Son bir ay içinde, özellikle yüksek inşaatlarda iskelelerden düşme sonucu meydana gelen ölümlü iş kazalarının çoğu kendilerine medya da bile yer bulamadılar. Çünkü bu emekçilerimiz sadece bir kişi olarak görüldüler ve istatistiki bilgilerde yerlerini aldılar. Sosyal medya da hayatını kaybeden yabancı bir sanatçının ismi yazıldığında çıkan haber sayısı ile Soma olayından 1 ay sonra Soma diye yazdığınızda çıkan haber sayısı arasında Soma aleyhine korkunç bir fark oluştuğu görülmektedir.
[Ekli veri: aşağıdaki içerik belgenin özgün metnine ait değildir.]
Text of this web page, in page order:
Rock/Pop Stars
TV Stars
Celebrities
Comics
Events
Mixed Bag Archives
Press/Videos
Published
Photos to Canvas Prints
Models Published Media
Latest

Bu konu sadece toplumumuzun balık hafızalı oluşu ile açıklanabilecek bir konu değildir. Duyarlılığını kaybetmiş bir toplum karşımızda görmekteyiz. Ve sonra ateş sadece düştüğü yeri yakmaya devam etmekte, aileler acıları ile baş başa kalmaktadırlar.
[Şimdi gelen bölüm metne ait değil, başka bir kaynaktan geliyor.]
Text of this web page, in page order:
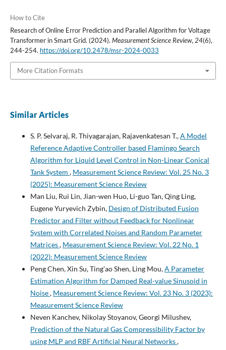
How to Cite
Research of Online Error Prediction and Parallel Algorithm for Voltage
Transformer in Smart Grid. (2024). Measurement Science Review, 24(6),
244-254. https://doi.org/10.2478/msr-2024-0033
More Citation Formats
Similar Articles
S. P. Selvaraj, R. Thiyagarajan, Rajavenkatesan T.,A Model
Reference Adaptive Controller based Flamingo Search
Algorithm for Liquid Level Control in Non-Linear Conical
Tank System , Measurement Science Review: Vol. 25 No. 3
(2025): Measurement Science Review
Man Liu, Rui Lin, Jian-wen Huo, Li-guo Tan, Qing Ling,
Eugene Yuryevich Zybin, Design of Distributed Fusion
Predictor and Filter without Feedback for Nonlinear
System with Correlated Noises and Random Parameter
Matrices, Measurement Science Review: Vol. 22 No. 1
(2022): Measurement Science Review
Peng Chen, Xin Su, Ting’ao Shen, Ling Mou,A Parameter
Estimation Algorithm for Damped Real-value Sinusoid in
Noise, Measurement Science Review: Vol. 23 No. 3 (2023):
Measurement Science Review
Neven Kanchev, Nikolay Stoyanov, Georgi Milushev,
Prediction of the Natural Gas Compressibility Factor by
using MLP and RBF Artificial Neural Networks,

İstanbul İş Sağlığı ve Güvenliği Meclisi’nin, 01 Ocak-29 Ekim 2014 arası verilerine göre,meydana gelen kazaların neredeyse tamamına yakının özel sektör işletmelerinde gerçekleşmiş olması konunun incelenmesi gereken ayrı bir boyutunu ortaya koymaktadır.10 aylık sürede maden ocaklarında meydana gelen kazalar sonucu hayatını kaybeden toplam 354 emekçimizin 351’i özel sektör işletmeleri çalışanlarıdır. Neoliberalizm denilen sömürü düzeninin, “Daha çok üret, daha çok kar elde et” anlayışının sonucudur bu.
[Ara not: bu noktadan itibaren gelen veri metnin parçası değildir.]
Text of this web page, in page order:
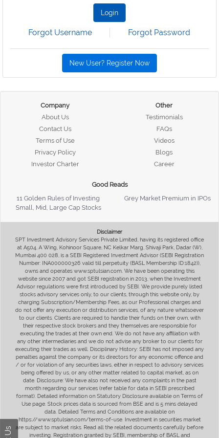
Login
Forgot Username Forgot Password
New User? Register Now
Company
About Us
Contact Us
Terms of Use
Privacy Policy
Investor Charter
Other
Testimonials
FAQs
Videos
Blogs
Career
Good Reads
11 Golden Rules of Investing
Grey Market Premium in IPOs
Small, Mid, Large Cap Stocks
Disclaimer
SPT Investment Advisory Services Private Limited, having its registered office
at A504, A Wing, Kohinoor Square, NC Kelkar Marg, Shivaji Park, Dadar (W),
Mumbai 400 028, is a SEBI Registered Investment Advisor (SEBI Registration
Number: INA000000326 valid till perpetuity (BASL Membership ID:1842)),
owns and operates www.sptulsian.com. We have been operating this
website since 2007 and got SEBI registration in 2013, when the Investment
Advisor regulations were first introduced by SEBI. We provide purely listed
stocks advisory services only, to our clients, through this website only, by
charging Subscription/Membership Fees, as our Professional charges and
do not offer any execution or distribution services, of any nature whatsoever
to our clients. Clients are required to handle their funds on their own, with
their respective stock brokers and they themselves are responsible for
executing the trades at their own end. We do not have any affiliation with
any other intermediaries and we do not advise any broker to our clients for
executing their trades as well. Disciplinary History: SEBI has not imposed any
penalties against the company or its directors for any economic offence and
/ or for violation of any securities laws, either in respect to advisory services
being offered by us, or any other matter related to capital market, as on
date. Disclosure: We have also not received any complaints in the past
month regarding our services (refer table for data in SEBI prescribed
format). Detailed information on Statutory Disclosure available on Terms of
Use page. Stock prices data is sourced from BSE and is 5 mins delayed
data. Detailed Terms and Conditions are available on
https://www.sptulsian.com/terms-of-use. Investment in securities market
are subject to market risks. Read all the related documents carefully before
investing. Registration granted by SEBI, membership of BASL and

Yapılması gerekenler açısından, sözün bittiği noktayı çoktan geçtik. Söylenecekler söylendi, yazılacaklar yazıldı. Yeni bir keşfe gerek yok artık. Yapılması gerekenler belli. Hiçbir şeye bakılmayıp,sadece yazılı medya da kazanın olduğu günden itibaren 10 gün süre ile kaza ile ilgili haberleri incelemek bile yeterli olacaktır. Acaba ilgili Bakanlığın bu haberleri analiz edecek,dersler çıkarabilecek, bu sonuçları herkesin erişimine açabilecek bir çalışması veya daha da ilerisi bir merkezi var mıdır? diye düşünmeden edemiyor insan…

Geçmiş kazalardan dersler çıkarılmaması en önemli sorun alanlarımızdan birini oluşturuyor. Ermenek maden ocağı kazasında, Çalışma ve Sosyal Güvenlik Bakanı’nın “Öğrenebildiğimiz kadarı ile 25 yıl önce Yozgat’ta buna benzer bir olay yaşanmış” açıklaması geçmiş olaylardan ders alınmadığının ve olayların meydana geliş şekillerine göre tasnif edilip, ileride kullanıma hazır tutulması anlayışının yerleşmediğini göstermektedir bize…

13 Mayıs 2014 Soma, 28 Ekim 2014 Ermenek… Aradan geçen 5 ayda alınmış elle tutulur, gözle görülür bir tedbir yok… Alınan kararların uygulanması sürekli öteleniyor. Çeşitli menfaat grupları,siyasi hırs,ekonomik nedenler bunda etken…

Yasaların nasıl giderek etkisiz hale getirildiğinin en güzel örneklerinden birini Kamu İhale Kanunu vermektedir bize. 2886 sayılı Devlet İhale Kanunu’nun yerine, öncelikle yolsuzlukla mücadele, kamu kaynağının daha etkin ve verimli kullanılması, AB yasaları ile uyum kapsamında, 2002 yılında çıkarılan 4734 sayılı Kamu İhale Kanun’un da geçen 12 yıl içinde yapılan değişiklik ve düzenlemeler artık takip edilemez hale gelmiştir. Her bir değişiklik ile sağlanan istisnaların sayısı giderek artmış, neredeyse istisna olan kurumlar, kanun kapsamında olanları yakalamıştır. Almanlar her bir istisnanın (Ausname ist regel-İstisna kural anlamına gelir şeklinde çevirebiliriz) ileride kural haline geleceğini söyler ve istisnayı son seçenek olarak görürler. Kapsamlı bir inceleme yapıldığında, değişiklik gerekçelerinin hemen tamamına yakınının bir kurum veya gruba menfaat sağlamaya yönelik olduğu görülebilecektir. 6331 sayılı İş Sağlığı ve Güvenliği Kanunun tam olarak uygulamaya geçilememesinin ardında da benzer nedenler yatmaktadır.

Yine Ermenek’te Çalışma ve Sosyal Güvenlik Bakanı’nın uygun olmayan taleplerin reddi konusunda bir gazetecinin sorduğu soruya verdiği “50 kişiyi araya sokuyorlar” yanıtı, kamu yararı ve siyaset arasına sıkışmışlığın, bilinen mağlubun ilanıdır adeta…

Maden ocaklarında çalışan işçiler üzerinde daha çok üretim için sürekli bir baskı olduğunu hepimiz biliyoruz. Ocakta işçilerin çalışırken en çok duyduğu kelimeler dayıbaşı olarak tanımlanan kişilerin söyledikleri “Hadi hadi” kelimeleridir. Soma’da maden ocağında çalışan bir işçinin annesinin kendisini “Hadi oğlum kalk” sözleri ile uyandırmaya çalışması üzerine, genç madencinin hiddetle yattığı yerden doğrularak “Sakın beni bir daha hadi diyerek uyandırma” şeklinde sarfettiği sözler, sömürülmenin zihinlere kazınmışlığının örneğini oluşturmaktadır.